ASL Menu Application
Introduction
This project proposes an application that takes ASL gestures as input and returns a food item corresponding to that gesture as an output. The gestures have been taken from ASL. One can set an initial mapping of gesture to food item and then is good to go.
Problem Definition
The basic ideology behind this project was to make any customer-based utility service more friendly for the people who are disabled (deaf and mute specifically) Since they are taught sign — language as an alternative to the standard way of interacting with others to overcome the barriers of communication, a lot of them face problems in the day–to–day life like ordering food at a “Drive-thru” or having a conversation with an attendant who is oblivious to their predicament and whose incompetence might be a bit irritating for the person who is disabled.
Proposed Solution
Upload an ASL gesture and the app will identify it and recommend you the food to be ordered (For e.g. if a person wants to have a burger, he can upload the image of ‘B’ gesture in ASL language and the app would show predicted alphabet as well as the food suggested) in order to help both the customer and the retailer to have a better engagement whilst having a conversation.
Model
Fine tuned VGG16 to our dataset and we also have another CNN that we made from scratch (to use as a baseline) VGG16 gave an accuracy of 0.84 on the test data.
Architecture
Technical Architecture
Implementation Details
Setup 2 containers -
- api-service container
- frontend-simple container
1. API Service Container:
Exposes port 9000 from the container to the outside for the api server. It
- Downloads the best model from GCP bucket using the json file in secrets folder and stores it in the persistent_folder.

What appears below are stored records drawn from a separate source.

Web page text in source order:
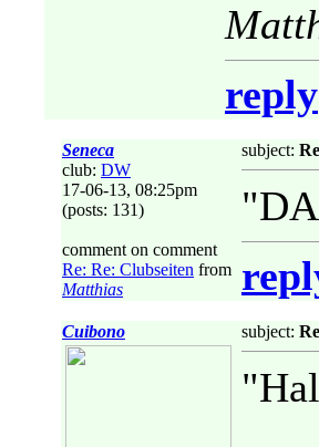
reply
Seneca
club: DW
17-06-13, 08:25pm
(posts: 131)
comment on comment
Re: Re: Clubseiten from
Matthias
subject:
Cuibono subject:

- Uses the best model to predict the ASL gesture of the input image (image uploaded by the user).
Trying out predict, uploading image of ‘B’ ASL gesture to get the prediction label:
2. Frontend App Container:
Simple frontend app that uses basic HTML & Javascript. Exposes port 8080 from the container to the outside for the web server.
When ‘VIEW MENU’ button on predict.html page is clicked, it takes to menu.html page for user to have a look at menu.

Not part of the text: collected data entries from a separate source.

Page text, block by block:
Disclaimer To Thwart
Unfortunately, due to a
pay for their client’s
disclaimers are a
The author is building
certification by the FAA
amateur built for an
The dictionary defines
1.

When ‘Order Now!’ button on menu.html page is clicked, it takes to predict.html page for user to upload ASL gesture and get the prediction and suggested food.
Prediction Example -
Deployment
Manual deployment steps followed-
- Built and pushed docker images to Docker Hub
2. Created Compute Instance (VM) in GCP
3. Provisioned the server (Installed required softwares)

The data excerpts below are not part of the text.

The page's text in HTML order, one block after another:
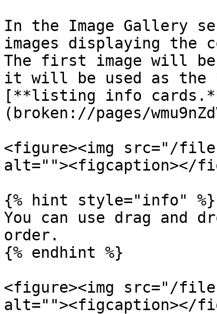
In the Image Gallery
images displaying the
The first image will be
it will be used as the
[**listing info
(broken://pages/
<figure><img src="/files/
alt=""><figcaption></
{% hint style="info" %}
You can use drag and
order.
{% endhint %}
<figure><img src="/files/
alt=""><figcaption></
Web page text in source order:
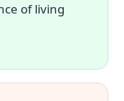
of living

4. Setup Docker containers in VM Instance.
5. Setup a web server to expose the app to the outside world.
Automated the deployment using Ansible-
- Setup local container to connect to GCP (arcon-app-deployment)
Created 2 service accounts besides the already existing bucket-reader service account-
- deployment — Has admin access to the group GCP project
- gcp-service — Has read access to the group GCP projects GCR
2. Built and pushed docker images to GCR
3. Created Compute Instance (VM) in GCP
4. Provisioned the server (Installed required softwares)
5. Setup Docker containers in VM Instance
6. Setup a web server to expose the app to the outside world.
Arcon App — Kubernetes Deployment
Created a Deployment Yaml file (Ansible Playbook) and used it to create and deploy the app to Kubernetes Cluster.
Future Work
We plan on adding distilled models so that they can be stored locally on the machine rather than on cloud. We hope this will make the application faster. We also plan on using techniques like Federated Learning to preserve a users privacy. It goes without saying that in the final app we plan on having users so that each distilled model is personalized to that user. The teacher model will be VGG16 stored on cloud.